[Records for this task]
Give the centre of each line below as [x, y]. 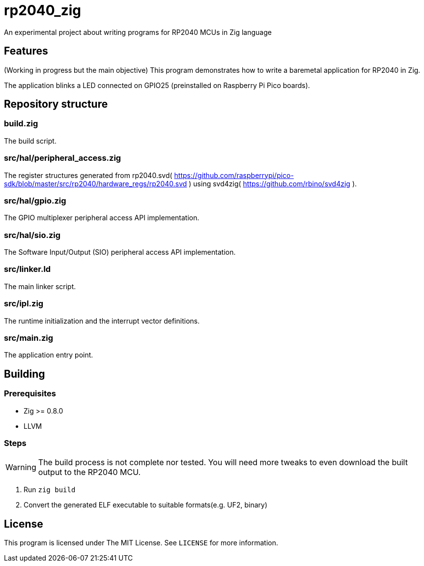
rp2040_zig [42, 10]
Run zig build [50, 490]
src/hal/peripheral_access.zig [63, 158]
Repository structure [56, 104]
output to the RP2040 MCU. [89, 472]
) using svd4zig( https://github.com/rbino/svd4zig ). [273, 183]
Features [26, 51]
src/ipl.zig [24, 304]
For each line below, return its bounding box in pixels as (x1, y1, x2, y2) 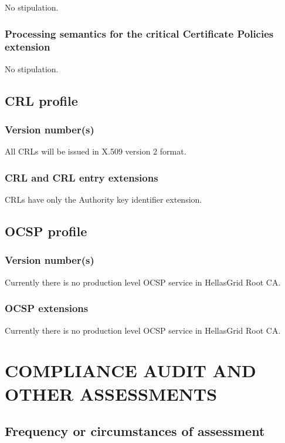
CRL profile (5, 91, 78, 109)
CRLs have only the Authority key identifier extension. (5, 193, 202, 206)
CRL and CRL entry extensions (5, 170, 158, 184)
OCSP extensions (5, 301, 89, 316)
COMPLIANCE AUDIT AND (5, 358, 256, 382)
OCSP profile (5, 222, 87, 240)
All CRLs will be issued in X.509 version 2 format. (5, 145, 186, 157)
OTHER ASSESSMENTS (5, 381, 218, 405)
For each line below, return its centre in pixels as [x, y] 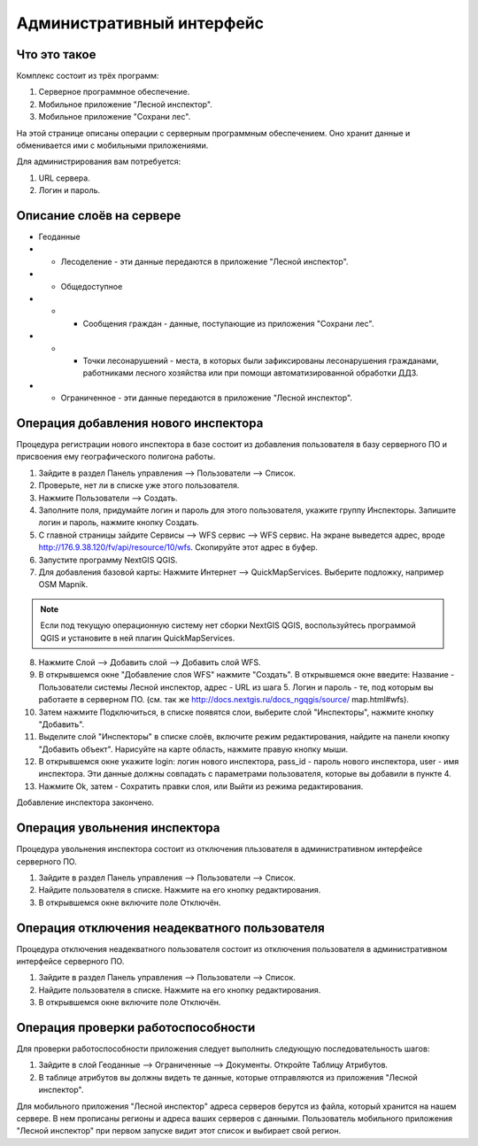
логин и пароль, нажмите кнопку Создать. [119, 523]
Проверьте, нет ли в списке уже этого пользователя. [139, 485]
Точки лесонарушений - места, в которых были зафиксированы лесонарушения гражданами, [261, 360]
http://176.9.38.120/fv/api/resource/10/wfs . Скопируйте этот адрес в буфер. [178, 547]
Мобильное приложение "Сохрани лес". [115, 117]
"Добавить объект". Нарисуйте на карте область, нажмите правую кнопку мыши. [193, 749]
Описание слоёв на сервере [99, 216]
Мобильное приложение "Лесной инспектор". [125, 104]
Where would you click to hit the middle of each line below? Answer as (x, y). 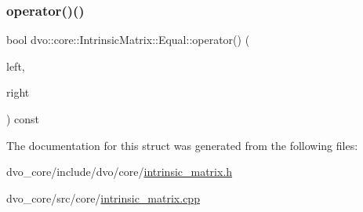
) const (23, 119)
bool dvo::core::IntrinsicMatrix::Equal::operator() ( (128, 40)
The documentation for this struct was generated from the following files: (182, 145)
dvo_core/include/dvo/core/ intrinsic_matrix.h (120, 172)
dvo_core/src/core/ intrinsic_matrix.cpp (103, 197)
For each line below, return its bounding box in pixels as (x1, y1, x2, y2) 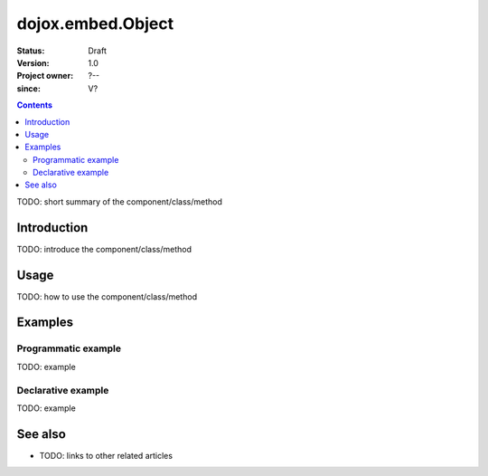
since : (16, 82, 41, 94)
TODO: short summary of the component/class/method (16, 195, 223, 207)
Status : (16, 45, 45, 56)
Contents (16, 100, 53, 110)
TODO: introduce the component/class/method (16, 243, 192, 254)
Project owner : (16, 71, 74, 81)
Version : (16, 57, 50, 68)
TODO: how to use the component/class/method (16, 290, 198, 302)
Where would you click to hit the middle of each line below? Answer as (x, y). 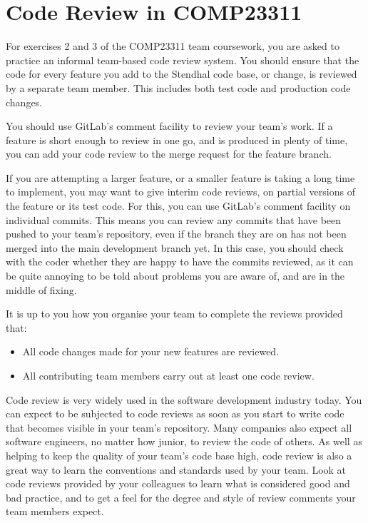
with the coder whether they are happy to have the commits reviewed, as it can (180, 261)
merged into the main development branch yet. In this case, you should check (175, 247)
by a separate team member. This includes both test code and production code (178, 87)
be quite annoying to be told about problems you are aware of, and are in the (175, 276)
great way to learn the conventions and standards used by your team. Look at (176, 469)
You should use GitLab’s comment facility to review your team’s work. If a (169, 126)
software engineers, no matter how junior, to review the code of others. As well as (184, 441)
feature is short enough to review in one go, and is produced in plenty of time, (177, 139)
[/Records for this task]
• [What is expected]:
Throughout the material above, report each line holding the word "method".

• [Expected output]:
TODO: short summary of the component/class/method (16, 195, 223, 207)
TODO: introduce the component/class/method (16, 243, 192, 254)
TODO: how to use the component/class/method (16, 290, 198, 302)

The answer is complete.